Less common, but not unknown, is for a public company to buy out its shareholders and become private. This is typically done through a leveraged buyout and occurs when the buyers believe the securities have been undervalued by investors. Public companies can also become private by having all of their shares purchased by an individual or small group of investors, or by another company that is private.

In addition, one publicly-owned company may be purchased by one or more publicly-owned company(ies), with the bought-out company either becoming a subsidiary or joint venture of the purchaser(s) or ceasing to exist as a separate entity, its former shareholders receiving either cash, shares in the purchasing company or a combination of both. When the compensation in question is primarily shares then the deal is often considered a merger. Subsidiaries and joint ventures can also be created de novo - this often happens in the financial sector. Subsidiaries and joint ventures of public companies are not generally considered to be private companies (even though they themselves are not publicly traded) and are generally subject to the same reporting requirements as publicly-traded companies. Finally, shares in subsidiaries and joint ventures can be (re)-offered to the public at any time - firms that are sold in this manner are called spin-outs.

Most industrialized jurisdictions have enacted laws and regulations that detail the steps that prospective owners (public or private) must undertake if they wish to take over a publicly-traded corporation. This often entails the would-be buyer(s) making a formal offer for each share of the company to shareholders. Normally some form of supermajority is required for this sort of the offer to be approved, but once it happens then usually all shareholders are compelled to sell at the agreed-upon price and the company either becomes a subsidiary, ceases to exist or becomes private.

Trading and valuation

The shares of a public company are often traded on a stock exchange. The value or "size" of a public company is called its market capitalization, a term which is often shortened to "market cap". This is calculated as the number of shares outstanding (as opposed to authorized but not necessarily issued) times the price per share. For example, a company with two million shares outstanding and a price per share of US$40 would have a market capitalization of US$80 million.
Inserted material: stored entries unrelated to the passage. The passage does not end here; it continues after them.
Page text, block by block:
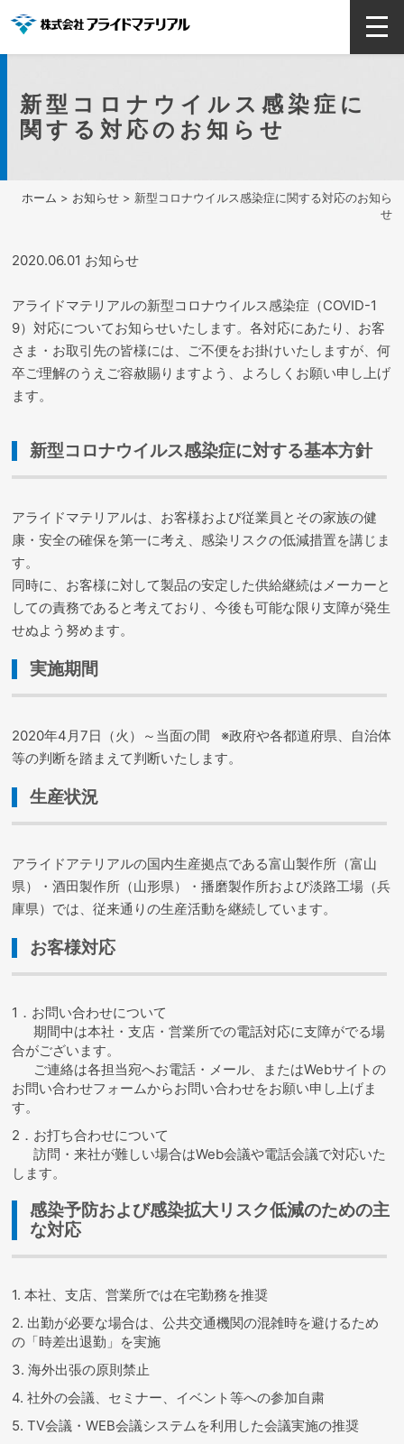
ホーム > お知らせ> 新型コロナウイルス感染症に関する対応のお知ら
せ
新型コロナウイルス感染症に
関する対応のお知らせ
2020.06.01 お知らせ
アライドマテリアルの新型コロナウイルス感染症（COVID-1
9）対応についてお知らせいたします。各対応にあたり、お客
さま・お取引先の皆様には、ご不便をお掛けいたしますが、何
卒ご理解のうえご容赦賜りますよう、よろしくお願い申し上げ
ます。
新型コロナウイルス感染症に対する基本方針
アライドマテリアルは、お客様および従業員とその家族の健
康・安全の確保を第一に考え、感染リスクの低減措置を講じま
す。
同時に、お客様に対して製品の安定した供給継続はメーカーと
しての責務であると考えており、今後も可能な限り支障が発生
せぬよう努めます。
実施期間
2020年4月7日（火）～当面の間 ※政府や各都道府県、自治体
等の判断を踏まえて判断いたします。
生産状況
アライドアテリアルの国内生産拠点である富山製作所（富山
県）・酒田製作所（山形県）・播磨製作所および淡路工場（兵
庫県）では、従来通りの生産活動を継続しています。
お客様対応
1．お問い合わせについて
期間中は本社・支店・営業所での電話対応に支障がでる場
合がございます。
ご連絡は各担当宛へお電話・メール、またはWebサイトの
お問い合わせフォームからお問い合わせをお願い申し上げま
す。
2．お打ち合わせについて
訪問・来社が難しい場合はWeb会議や電話会議で対応いた
します。
感染予防および感染拡大リスク低減のための主
な対応
1. 本社、支店、営業所では在宅勤務を推奨
2. 出勤が必要な場合は、公共交通機関の混雑時を避けるため
の「時差出退勤」を実施
3. 海外出張の原則禁止
4. 社外の会議、セミナー、イベント等への参加自粛
5. TV会議・WEB会議システムを利用した会議実施の推奨

However, a company's market capitalization should not be confused with the fair market value of the company as a whole since the price per share are influenced by other factors such as the volume of shares traded.

For example, if all shareholders were to simultaneously try to sell their shares in the open market, this would immediately create downward pressure on the price for which the share is traded unless there were an equal number of buyers willing to purchase the security at the price the sellers demand. So, sellers would have to either reduce their price or choose not to sell. Thus, the number of trades in a given period of time, commonly referred to as the "volume" is important when determining how well a company's market capitalization reflects true fair market value of the company as a whole. The higher the volume, the more the fair market value of the company is likely to be reflected by its market capitalization.

Another example of the impact of volume on the accuracy of market capitalization is when a company has little or no trading activity and the market price is simply the price at which the most recent trade took place, which could be days or weeks ago. This occurs when there are no buyers willing to purchase the securities at the price being offered by the sellers and there are no sellers willing to sell at the price the buyers are willing to pay. While this is rare when the company is traded on a major stock exchange, it is not uncommon when shares are traded over-the-counter (OTC). Since individual buyers and sellers need to incorporate news about the company into their purchasing decisions, a security with an imbalance of buyers or sellers may not feel the full effects of recent news.